Exercise prompt
From the listing below, copy each line that holds "solution".

+++++

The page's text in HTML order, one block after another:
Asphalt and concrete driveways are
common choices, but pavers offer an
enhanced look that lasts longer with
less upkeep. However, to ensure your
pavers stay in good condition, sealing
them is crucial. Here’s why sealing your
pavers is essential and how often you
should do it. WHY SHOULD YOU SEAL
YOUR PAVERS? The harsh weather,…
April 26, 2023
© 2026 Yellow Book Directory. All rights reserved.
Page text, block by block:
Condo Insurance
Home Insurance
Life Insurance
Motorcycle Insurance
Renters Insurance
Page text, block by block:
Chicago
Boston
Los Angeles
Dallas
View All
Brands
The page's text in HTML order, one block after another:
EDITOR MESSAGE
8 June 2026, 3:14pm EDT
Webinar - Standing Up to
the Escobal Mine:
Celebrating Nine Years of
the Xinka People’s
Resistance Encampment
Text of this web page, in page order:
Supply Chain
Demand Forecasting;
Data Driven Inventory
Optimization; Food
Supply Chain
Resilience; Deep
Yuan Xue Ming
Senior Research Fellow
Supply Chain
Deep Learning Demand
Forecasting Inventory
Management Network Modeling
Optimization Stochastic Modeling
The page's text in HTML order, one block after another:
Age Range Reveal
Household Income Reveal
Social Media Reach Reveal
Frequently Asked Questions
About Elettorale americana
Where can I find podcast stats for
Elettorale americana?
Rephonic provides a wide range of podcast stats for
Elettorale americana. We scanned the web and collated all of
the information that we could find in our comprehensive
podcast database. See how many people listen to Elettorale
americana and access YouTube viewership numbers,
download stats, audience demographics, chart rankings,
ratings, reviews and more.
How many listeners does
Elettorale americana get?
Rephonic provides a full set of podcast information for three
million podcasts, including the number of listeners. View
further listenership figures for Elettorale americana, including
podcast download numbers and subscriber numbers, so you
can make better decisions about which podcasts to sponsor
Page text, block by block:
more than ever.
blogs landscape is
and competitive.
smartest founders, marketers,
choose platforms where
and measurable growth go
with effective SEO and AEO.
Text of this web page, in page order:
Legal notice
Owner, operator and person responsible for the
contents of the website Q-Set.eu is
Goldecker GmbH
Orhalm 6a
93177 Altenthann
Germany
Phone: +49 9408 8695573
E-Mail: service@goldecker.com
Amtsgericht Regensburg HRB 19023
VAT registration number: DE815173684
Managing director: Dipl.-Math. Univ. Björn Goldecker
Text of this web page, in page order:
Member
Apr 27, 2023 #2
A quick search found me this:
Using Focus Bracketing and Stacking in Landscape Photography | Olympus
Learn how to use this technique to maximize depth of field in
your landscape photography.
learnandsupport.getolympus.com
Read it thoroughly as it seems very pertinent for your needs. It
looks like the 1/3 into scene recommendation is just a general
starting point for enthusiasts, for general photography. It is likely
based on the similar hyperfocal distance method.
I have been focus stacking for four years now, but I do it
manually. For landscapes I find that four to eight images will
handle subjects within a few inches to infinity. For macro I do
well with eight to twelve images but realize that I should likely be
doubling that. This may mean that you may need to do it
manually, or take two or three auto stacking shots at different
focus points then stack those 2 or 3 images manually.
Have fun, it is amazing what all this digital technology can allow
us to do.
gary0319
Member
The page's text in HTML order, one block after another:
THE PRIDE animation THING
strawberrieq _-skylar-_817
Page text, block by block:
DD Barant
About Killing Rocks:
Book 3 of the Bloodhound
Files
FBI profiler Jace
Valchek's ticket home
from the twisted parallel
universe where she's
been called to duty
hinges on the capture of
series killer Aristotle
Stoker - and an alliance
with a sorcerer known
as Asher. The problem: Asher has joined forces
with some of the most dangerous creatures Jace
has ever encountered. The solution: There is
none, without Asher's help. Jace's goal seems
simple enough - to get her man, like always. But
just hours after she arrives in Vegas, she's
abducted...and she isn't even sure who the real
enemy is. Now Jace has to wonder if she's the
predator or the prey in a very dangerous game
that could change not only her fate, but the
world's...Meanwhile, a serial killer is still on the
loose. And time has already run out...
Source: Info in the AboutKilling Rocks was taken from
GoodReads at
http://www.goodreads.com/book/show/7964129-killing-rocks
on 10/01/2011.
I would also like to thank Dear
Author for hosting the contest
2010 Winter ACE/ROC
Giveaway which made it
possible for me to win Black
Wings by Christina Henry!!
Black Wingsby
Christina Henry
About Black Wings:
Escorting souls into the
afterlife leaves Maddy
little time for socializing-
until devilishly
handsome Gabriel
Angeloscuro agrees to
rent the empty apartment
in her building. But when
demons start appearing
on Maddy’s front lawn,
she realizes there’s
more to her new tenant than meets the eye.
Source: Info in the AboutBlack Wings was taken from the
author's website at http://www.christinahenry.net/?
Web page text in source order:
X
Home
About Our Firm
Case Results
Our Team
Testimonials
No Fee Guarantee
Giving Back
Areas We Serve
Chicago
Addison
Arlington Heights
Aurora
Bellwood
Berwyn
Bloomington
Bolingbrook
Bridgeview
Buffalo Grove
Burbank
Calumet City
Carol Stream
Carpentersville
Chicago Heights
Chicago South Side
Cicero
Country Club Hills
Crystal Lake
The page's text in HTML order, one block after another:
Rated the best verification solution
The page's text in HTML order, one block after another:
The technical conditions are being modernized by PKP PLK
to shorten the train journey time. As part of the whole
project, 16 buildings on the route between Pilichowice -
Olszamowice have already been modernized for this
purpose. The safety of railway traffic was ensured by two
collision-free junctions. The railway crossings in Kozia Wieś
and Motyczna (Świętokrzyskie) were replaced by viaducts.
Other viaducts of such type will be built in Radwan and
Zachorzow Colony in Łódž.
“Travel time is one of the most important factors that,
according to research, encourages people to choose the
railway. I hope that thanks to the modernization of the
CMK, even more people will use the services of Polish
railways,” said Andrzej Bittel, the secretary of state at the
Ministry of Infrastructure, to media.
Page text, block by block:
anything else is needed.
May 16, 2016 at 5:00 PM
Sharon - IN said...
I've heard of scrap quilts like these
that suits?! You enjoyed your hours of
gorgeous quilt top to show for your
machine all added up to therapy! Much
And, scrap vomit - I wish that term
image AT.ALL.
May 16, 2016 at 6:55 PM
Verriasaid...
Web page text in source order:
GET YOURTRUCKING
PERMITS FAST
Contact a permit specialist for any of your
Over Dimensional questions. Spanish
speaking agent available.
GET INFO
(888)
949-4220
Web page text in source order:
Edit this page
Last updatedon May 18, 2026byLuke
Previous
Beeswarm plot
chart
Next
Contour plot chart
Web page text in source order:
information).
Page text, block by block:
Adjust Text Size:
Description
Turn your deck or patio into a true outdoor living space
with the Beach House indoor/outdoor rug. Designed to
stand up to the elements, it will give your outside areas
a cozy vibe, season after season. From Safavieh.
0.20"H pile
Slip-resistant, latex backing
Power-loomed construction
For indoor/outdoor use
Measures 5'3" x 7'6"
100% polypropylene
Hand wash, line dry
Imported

+++++

Expected answer
has ever encountered. The solution: There is
Rated the best verification solution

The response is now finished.